Records excerpted from a collection:
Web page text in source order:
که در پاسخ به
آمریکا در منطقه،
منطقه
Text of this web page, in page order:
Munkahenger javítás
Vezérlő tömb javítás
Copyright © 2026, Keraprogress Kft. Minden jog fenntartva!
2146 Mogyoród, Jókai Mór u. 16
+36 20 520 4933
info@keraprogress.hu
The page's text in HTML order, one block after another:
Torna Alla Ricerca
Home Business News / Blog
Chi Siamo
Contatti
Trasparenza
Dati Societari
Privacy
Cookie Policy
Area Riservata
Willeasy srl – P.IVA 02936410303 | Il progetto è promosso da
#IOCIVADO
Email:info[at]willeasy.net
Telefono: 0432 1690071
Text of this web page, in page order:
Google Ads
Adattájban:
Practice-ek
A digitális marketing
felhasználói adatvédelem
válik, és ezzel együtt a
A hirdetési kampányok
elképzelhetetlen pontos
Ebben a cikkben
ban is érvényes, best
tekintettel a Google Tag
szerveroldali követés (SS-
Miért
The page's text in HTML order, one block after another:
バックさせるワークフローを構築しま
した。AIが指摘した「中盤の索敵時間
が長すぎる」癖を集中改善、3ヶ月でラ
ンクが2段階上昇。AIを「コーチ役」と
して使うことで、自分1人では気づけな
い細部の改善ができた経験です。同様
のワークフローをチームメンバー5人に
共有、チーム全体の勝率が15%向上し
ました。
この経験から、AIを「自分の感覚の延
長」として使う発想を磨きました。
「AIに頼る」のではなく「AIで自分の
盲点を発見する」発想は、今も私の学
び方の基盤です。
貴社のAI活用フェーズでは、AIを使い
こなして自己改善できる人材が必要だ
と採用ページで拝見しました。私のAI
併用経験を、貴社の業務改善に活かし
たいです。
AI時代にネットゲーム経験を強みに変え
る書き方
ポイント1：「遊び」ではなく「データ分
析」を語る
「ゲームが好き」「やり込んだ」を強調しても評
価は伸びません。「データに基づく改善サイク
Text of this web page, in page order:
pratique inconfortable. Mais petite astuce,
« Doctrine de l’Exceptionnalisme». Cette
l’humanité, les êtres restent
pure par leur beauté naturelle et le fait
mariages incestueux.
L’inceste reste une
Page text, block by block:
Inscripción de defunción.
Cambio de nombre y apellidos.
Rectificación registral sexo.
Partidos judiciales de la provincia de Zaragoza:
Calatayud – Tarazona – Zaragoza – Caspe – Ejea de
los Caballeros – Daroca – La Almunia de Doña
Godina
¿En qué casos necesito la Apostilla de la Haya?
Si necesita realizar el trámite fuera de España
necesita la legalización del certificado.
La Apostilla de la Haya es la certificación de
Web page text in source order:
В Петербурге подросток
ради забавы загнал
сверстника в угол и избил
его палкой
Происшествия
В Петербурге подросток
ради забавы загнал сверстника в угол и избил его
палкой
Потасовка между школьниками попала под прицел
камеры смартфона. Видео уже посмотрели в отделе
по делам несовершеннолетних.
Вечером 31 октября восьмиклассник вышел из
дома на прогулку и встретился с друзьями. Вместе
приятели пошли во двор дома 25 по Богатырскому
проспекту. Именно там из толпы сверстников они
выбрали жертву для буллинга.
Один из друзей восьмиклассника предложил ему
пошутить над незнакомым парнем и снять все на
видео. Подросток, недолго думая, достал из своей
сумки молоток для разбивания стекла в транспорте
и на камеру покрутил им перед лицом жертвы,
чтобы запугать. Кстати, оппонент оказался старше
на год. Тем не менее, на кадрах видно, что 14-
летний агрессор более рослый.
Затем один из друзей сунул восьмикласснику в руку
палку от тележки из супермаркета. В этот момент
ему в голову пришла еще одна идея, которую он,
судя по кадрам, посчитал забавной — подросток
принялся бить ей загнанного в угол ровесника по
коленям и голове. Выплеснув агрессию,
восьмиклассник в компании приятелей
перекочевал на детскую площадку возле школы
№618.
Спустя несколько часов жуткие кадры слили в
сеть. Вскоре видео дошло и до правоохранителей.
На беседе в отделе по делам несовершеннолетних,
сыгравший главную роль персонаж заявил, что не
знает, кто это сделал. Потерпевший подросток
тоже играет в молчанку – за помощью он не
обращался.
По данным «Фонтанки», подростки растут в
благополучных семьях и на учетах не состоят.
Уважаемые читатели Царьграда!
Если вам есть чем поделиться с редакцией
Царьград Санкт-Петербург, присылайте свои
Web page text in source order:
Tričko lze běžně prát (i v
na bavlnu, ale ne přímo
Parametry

What is expected:
Beginning at the line above that contains "Trasparenza", return each line exactly through the line that contains "A hirdetési kampányok", and no others.

Solution to the problem:
Trasparenza
Dati Societari
Privacy
Cookie Policy
Area Riservata
Willeasy srl – P.IVA 02936410303 | Il progetto è promosso da
#IOCIVADO
Email:info[at]willeasy.net
Telefono: 0432 1690071
Text of this web page, in page order:
Google Ads
Adattájban:
Practice-ek
A digitális marketing
felhasználói adatvédelem
válik, és ezzel együtt a
A hirdetési kampányok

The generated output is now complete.